My first craft fair is on September 13th, and I have two more in November, so I'm starting to get ready for those now. I bought my fall table decor/set up stuff a few weekends ago and am so excited. I think the table will look great! I admit AK_Homesteaders, I liked your table so much that I ended up buying a bunch of fake sunflowers for my table, and a couple of wood crates too.  I got a bunch of wooden breakfast tray type things from the dollar store to display the soaps in, two wicker pumpkins, two banners from Vistaprint, a black table cover that covers all sides, and some fall themed material (orangey plaid and gold). I think it's going to look really good! I think each time I do a fair I'm going to jazz up the table depending on the season. 

So yeah! I'm mostly busy now getting ready for the fairs and just waiting to hear back about any wholesale accounts. Wish me luck!!


----------



## Lindy (Aug 5, 2009)

Good to hear from you lady!  With those wholesale prospect letters, make sure you follow-up with a phone call to each about 10 days after sending them out.  It is a very rare bird that will call you adter receiving the letter & sample.

Your table soundxs like it will be wonderful - make sure you take lots and lots of pictures....


----------



## Rosey (Aug 5, 2009)

I'm sorry the online sales didn't take off. I hope you get some awesome wholesale accounts soon!


----------



## topcat (Aug 5, 2009)

Thanks for the update Ashley!  You will find the craft fairs wonderful and it is at those that your products will begin to be known and looked for.  Enjoy!

Tanya


----------



## MsBien (Aug 5, 2009)

I'm sorry to hear about your online sales.  I had no idea that the shipping was that costly in Canada!  

I hope that you have lots of luck with the local sales, that sounds like the place to work. 

Keep your chin up, your soaps are beautiful and we are all pulling for you!

Stacie

PS  What is your website address?


----------



## Guest (Aug 5, 2009)

I think your sales will take off after word of your soap gets out .You make great soap , people just need to try it and they will love it   Sorry about the online sales , it is sad that we can ship cheaper to the USA .What is wrong with Canada Post. I am sure it will all work out and be an awesome business for you .

kitn


----------



## heyjude (Aug 6, 2009)

Thanks for the update. It sounds like you have your act together and are very organized.

 Fall craft fairs are just around the corner! I'm sure that you'll have great success at them.   

As Lindy said, lots of pics!   

Jude


----------



## AshleyR (Aug 6, 2009)

*Anyone know of a cheaper shipping option from Canada?*

So, as I said in my "Update" post, I'm not getting many online orders at all because I have to charge insane prices for shipping with Canada Post.

I'm thinking about calling Purolator to see if I can get some kind of break with them (though every other time I've inquired they've been more expensive than Canada Post!)

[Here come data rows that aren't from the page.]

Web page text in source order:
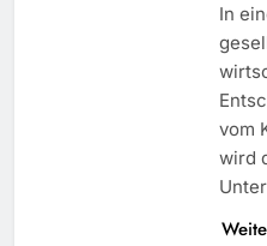
In
vom
wird
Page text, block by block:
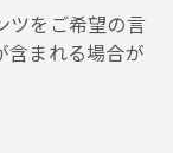
ツをご希望の言
含まれる場合が
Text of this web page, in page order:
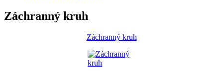
Záchranný kruh
Záchranný kruh
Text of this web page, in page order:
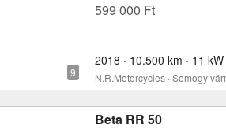
599 000 Ft
N.R.Motorcycles · Somogy
Beta RR 50
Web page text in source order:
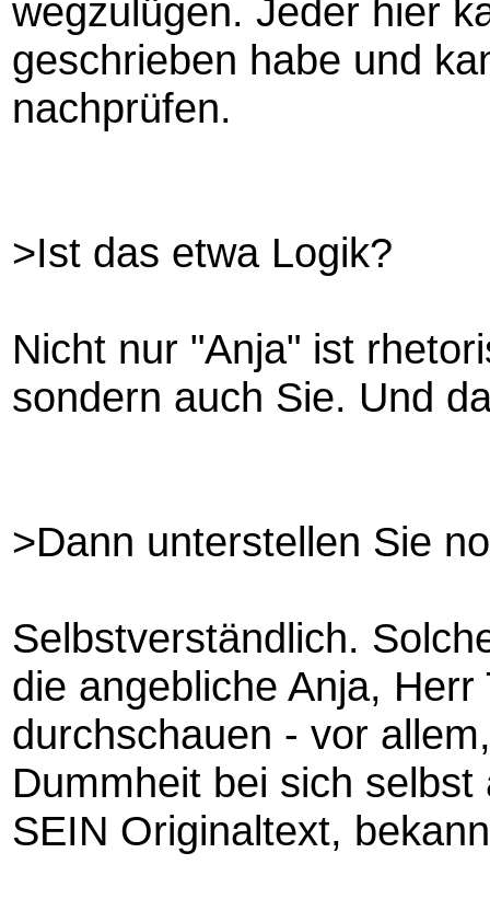
wegzulügen. Jeder hier
geschrieben habe und
nachprüfen.
>Ist das etwa Logik?
Nicht nur "Anja" ist
sondern auch Sie. Und
>Dann unterstellen Sie
Selbstverständlich.
die angebliche Anja,
durchschauen - vor
Dummheit bei sich
SEIN Originaltext,
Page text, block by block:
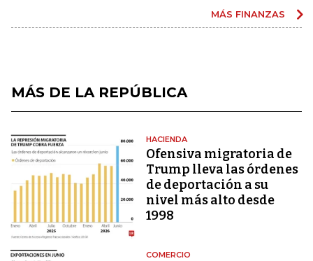
MÁS FINANZAS
MÁS DE LA REPÚBLICA
HACIENDA
Ofensiva migratoria de
Trump lleva las órdenes
de deportación a su
nivel más alto desde
1998
COMERCIO
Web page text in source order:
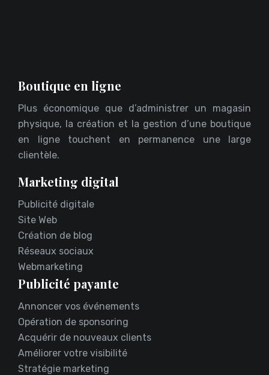
Boutique en ligne
Plus économique que d’administrer un magasin
physique, la création et la gestion d’une boutique
en ligne touchent en permanence une large
clientèle.
Marketing digital
Publicité digitale
Site Web
Création de blog
Réseaux sociaux
Webmarketing
Publicité payante
Annoncer vos événements
Opération de sponsoring
Acquérir de nouveaux clients
Améliorer votre visibilité
Stratégie marketing
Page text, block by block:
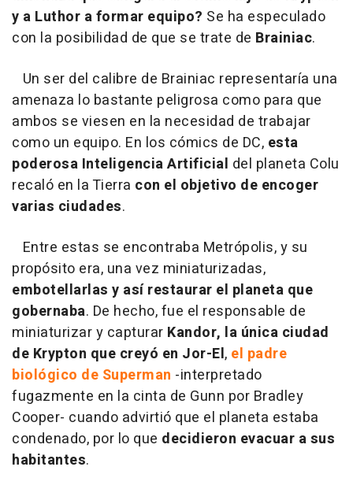
y a Luthor a formar equipo? Se ha especulado
con la posibilidad de que se trate de Brainiac.
Un ser del calibre de Brainiac representaría una
amenaza lo bastante peligrosa como para que
ambos se viesen en la necesidad de trabajar
como un equipo. En los cómics de DC, esta
poderosa Inteligencia Artificial del planeta Colu
recaló en la Tierra con el objetivo de encoger
varias ciudades.
Entre estas se encontraba Metrópolis, y su
propósito era, una vez miniaturizadas,
embotellarlas y así restaurar el planeta que
gobernaba. De hecho, fue el responsable de
miniaturizar y capturar Kandor, la única ciudad
de Krypton que creyó en Jor-El, el padre
biológico de Superman -interpretado
fugazmente en la cinta de Gunn por Bradley
Cooper- cuando advirtió que el planeta estaba
condenado, por lo que decidieron evacuar a sus
habitantes.
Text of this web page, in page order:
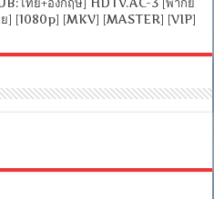
] [1080p] [MKV] [MASTER] [VIP]
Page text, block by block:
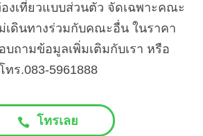
งเที่ยวแบบส่วนตัว จัดเฉพาะคณะ
เดินทางร่วมกับคณะอื่น ในราคา
ถามข้อมูลเพิ่มเติมกับเรา หรือ
โทร.083-5961888
โทรเลย
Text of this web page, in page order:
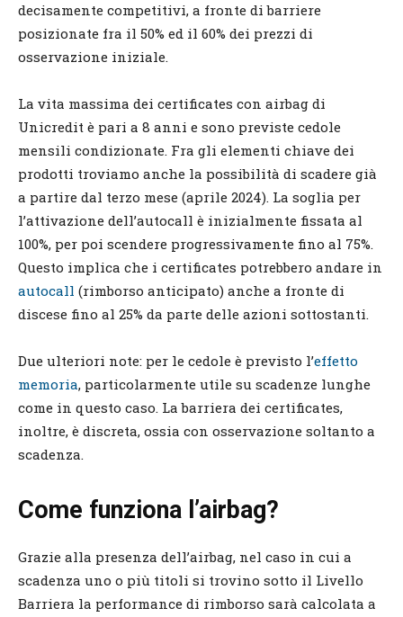
decisamente competitivi, a fronte di barriere
posizionate fra il 50% ed il 60% dei prezzi di
osservazione iniziale.
La vita massima dei certificates con airbag di
Unicredit è pari a 8 anni e sono previste cedole
mensili condizionate. Fra gli elementi chiave dei
prodotti troviamo anche la possibilità di scadere già
a partire dal terzo mese (aprile 2024). La soglia per
l’attivazione dell’autocall è inizialmente fissata al
100%, per poi scendere progressivamente fino al 75%.
Questo implica che i certificates potrebbero andare in
autocall (rimborso anticipato) anche a fronte di
discese fino al 25% da parte delle azioni sottostanti.
Due ulteriori note: per le cedole è previsto l’effetto
memoria, particolarmente utile su scadenze lunghe
come in questo caso. La barriera dei certificates,
inoltre, è discreta, ossia con osservazione soltanto a
scadenza.
Come funziona l’airbag?
Grazie alla presenza dell’airbag, nel caso in cui a
scadenza uno o più titoli si trovino sotto il Livello
Barriera la performance di rimborso sarà calcolata a

Anyway, just curious.... those of you in Canada, have you discovered a cheaper shipping company to use? It would save me a lot of time if someone would be so kind to share who they ship with if you get a good deal! 

TIA!


----------



## chrisinflorida (Aug 6, 2009)

The lack of online sales could also be due to the fact that we are both new and our companies are not that well known.  I have just recently started online also and I've had only 1 sale on Etsy (and that was from a fellow soaper).  

Chris


----------



## zeoplum (Aug 6, 2009)

I think another issue is that the market is so saturated online that you really have to either already have your local customer base to build on or you must really stand out and be different before people start to notice you.

As much as we take pride in how much time, money and effort we put into formulating those perfect recipes, it seems that people are still VERY driven by what smells good to them.  And that's an uphill battle you have to fight when trying to rely soley on internet sales as your primary avenue.      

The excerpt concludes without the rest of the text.